An policy updating schema is introduced to overcome this issue, called conservative policy iteration, which can provide explicit lower bounds on the improvement of $\eta$.

$$\pi_{\text{new}}(a|s)=(1-\alpha)\pi_{\text{old}}(a|s)+\alpha\pi^{\prime}(a|s)$$

where $\pi_{\text{old}}$ is current policy, and let $\pi^{\prime}=\arg\max_{\pi^{\prime}}L_{\text{old}}(\pi^{\prime})$.

And the lower bounds of improvement,

$$\eta(\pi_{\text{new}})\geq L_{\pi_{\text{old}}}(\pi_{\text{new}})-\frac{2\epsilon\gamma}{(1-\gamma)^2}\alpha^2$$

$$\text{where }\epsilon=\max_{s}|E_{a\sim\pi^{\prime}(a|s)}[A_{\pi}(s,a)]|$$

We can make this more applicable to pratical problem by replacing $\alpha$ with the distance between $\pi$ and $\tilde{\pi}$, we use total variance divergence $D_{\text{VT}}(p||q)=\frac{1}{2}\sum_{i}|p_i-q_i|$ for discrete probability distribution $p$ and $q$. So the distance between $\pi$ and $\tilde{\pi}$ will be,

$$D_{\text{VT}}^{\max}(\pi,\tilde{\pi})=\max_{a}D_{\text{VT}}(\pi(.|s)||\tilde{\pi}(.|s))$$

So if $\alpha=D_{\text{VT}}^{\max}(\pi,\tilde{\pi})$


$$\eta(\pi_{\text{new}})\geq L_{\pi_{\text{old}}}(\pi_{\text{new}})-\frac{4\epsilon\gamma}{(1-\gamma)^2}\alpha^2$$

$$\text{where }\epsilon=\max_{s,a}|A_{\pi}(s,a)|$$

Because $D_{\text{TV}}(p||q)^2\leq D_{\text{KL}}(p||q)$, the bound can be,

$$\eta(\pi_{\text{new}})\geq L_{\pi_{\text{old}}}(\pi_{\text{new}})-CD_{\text{KL}}^{\max}(\pi,\tilde{\pi})$$

$$\text{where }C=\frac{4\epsilon\gamma}{(1-\gamma)^2}\alpha^2$$

KL here represent KL divergence, which is to calculate the similarity of two distribution,  


$$D_{\text{KL}}(p,q)=\sum_{i}p_i\log(\frac{p_i}{q_i})$$

By conservative policy iteration, we can get a sequence of monotonically improved policies $\eta(\pi_0)\leq\eta(\pi_1)\leq\eta(\pi_2)\leq...$.   
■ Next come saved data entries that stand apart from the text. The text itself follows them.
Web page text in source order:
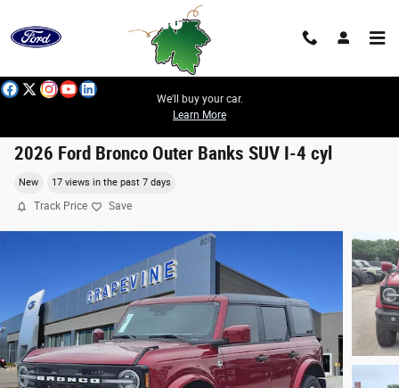
We'll buy your car.
Learn More
2026 Ford Bronco Outer Banks SUV I-4 cyl
New 17 views in the past 7 days
Track Price Save
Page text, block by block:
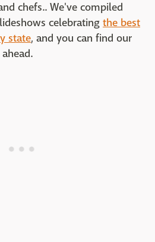
chefs.. We've compiled
celebrating the best
state, and you can find our

Based on Minorize-Maximization (MM) algorithm, let surrogate function $M_i(\pi)=L_{\pi_{i}}(\pi)-CD_{\text{KL}}^{\max}(\pi_i,\pi)$, then,


$$\eta(\pi_{i+1})\geq M_i(\pi_{i+1})$$

$$\eta(\pi_{i})=M_i(\pi_{i})$$

$$\text{therefore  }\eta(\pi_{i+1})-\eta(\pi_{i})\geq M_i(\pi_{i+1})-M_i(\pi_{i})$$

By maximizing $M_i$ at each iteration, we can gaurantee that $\eta$ is non-decreasing.

***policy iteration algorithm guaranteeing non-decreasing expected return $\eta$***

---
Initialize $\pi_{0}$

**repeat**  
    $\quad$ Computing all advantage values $A_{\pi_{i}}(s,a)$      
    $\quad$ Solve the constrained optimization problem        
    $\quad\quad \pi_{i+1}=\arg\max_{\pi}[L_{\pi_{i}}(\pi)-CD_{\text{KL}}^{\max}(\pi_i,\pi)]$      
            $\quad\quad$ where $C=4\epsilon\gamma/(1-\gamma)^2$       
            $\quad\quad\quad$ and $L_{\pi_{i}}(\pi)=\eta(\pi_{i})+\sum_{s}\rho_{\pi{i}}(s)\sum_a \pi(a|s)A_{\pi_{i}}(s,a)$     
**until convergence** 

---


## **Optimization policy parameter**

From above derivation, we know that TRPO use a constraint on KL divergence to get a small step update, which is relatively robust.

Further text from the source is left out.